Transverse absorptance spectra (330-800 nm) of cone photoreceptor oil
droplets were made using a computer-controlled, single-beam,
wavelength-scanning microspectro-photometer (MSP) described in detail
elsewhere (Hart, 2004). A
sample scan was made by aligning the measuring beam (dimensions 1x1
µm) within an oil droplet and recording the amount of light transmitted at
each wavelength across the spectrum.
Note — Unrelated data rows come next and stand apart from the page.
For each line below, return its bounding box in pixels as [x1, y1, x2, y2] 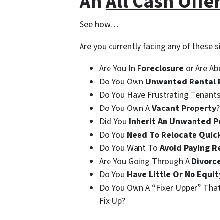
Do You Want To [99, 142, 160, 154]
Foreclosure [137, 62, 184, 75]
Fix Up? [99, 195, 125, 207]
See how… [80, 18, 119, 30]
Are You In [99, 62, 137, 75]
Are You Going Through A [99, 155, 192, 167]
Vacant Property [152, 102, 216, 114]
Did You [99, 115, 129, 128]
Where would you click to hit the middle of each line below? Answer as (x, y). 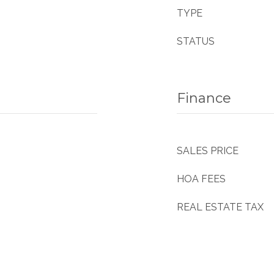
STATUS (196, 41)
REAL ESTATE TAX (220, 207)
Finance (204, 98)
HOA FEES (201, 179)
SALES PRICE (208, 151)

A baseline scan was made in an identical
fashion from a cell-free area of the preparation adjacent to the measured
cell. Baseline transmittance was subtracted from that of the sample at each
corresponding wavelength to create a single baseline-corrected scan that was
subsequently converted to absorptance. Absorptance spectra were obtained from
at least 10 different oil droplets for each cone class that contains a
pigmented oil droplet in both the dorsal and ventral retinal samples. The
so-called `transparent' T-type oil droplets found in the VS single cones were
not measured. The diameter of each droplet measured was recorded (to an
accuracy of ±0.25 µm) with the use of a calibrated acetate sheet
placed over an image of the retina, supplied by a CCD camera attached to the
MSP, projected onto a television screen. One chicken from each treatment group
was sampled at intervals from 10 to 33 weeks of age (i.e. from 6 to 29 weeks
of treatment under the different lighting regimes). In a given sampling week,
chickens from different light-treatment groups were measured on different days
but within 5 days of each other.
Analysis of oil droplet absorptance spectra
Oil droplet absorptance spectra were normalized to the maximum, and
long-wavelength offset absorbances obtained by fitting an 11-point unweighted
running average to the data. Spectra were then described by their cut-off
wavelength, cut, as defined by Lipetz
(Lipetz, 1984). Briefly, a
tangent line was fitted (see below) to the long-wavelength limb of the
normalized absorptance spectrum and the cut calculated as
the wavelength at which the tangent line had a value of 100% normalized
absorptance. The cut is particularly useful as an objective
measure of oil droplet pigmentation because it is directly related to
carotenoid concentration (Lipetz,
1984; Hart and Vorobyev,
2005). For the C-, Y- and R-type single cone oil droplets, the
tangent line was fitted using absorptance values on the long-wavelength limb
between 70% and 30% of the normalized maximum. For double cone P-type oil
droplets displaying a secondary peak in the long-wavelength limb of their
absorptance spectrum, the tangent line was fitted using different absorptance
value ranges, as follows: where the secondary peak was less than 50% of the
normalized maximum, the tangent line was fitted using absorptance values
between 70% and 60% of the maximum; where the secondary peak was more than or
equal to 50% of the normalized maximum, the tangent line was fitted using
absorptance values between 40% and 30%.
Modelling the spectral sensitivity of cone outer segments
The relative quantal spectral sensitivity of the outer segments of the SWS,
MWS and LWS single cones and the principal member of the LWS double cones in
the ventral retina of the bright-light and dim-light groups was modelled as
described previously (Hart,
2002; Hart, 2004;
Hart and Vorobyev, 2005). Cone
outer segment absorptance was modelled using the rhodopsin (vitamin
A1-based) visual pigment templates of Govardovskii et al.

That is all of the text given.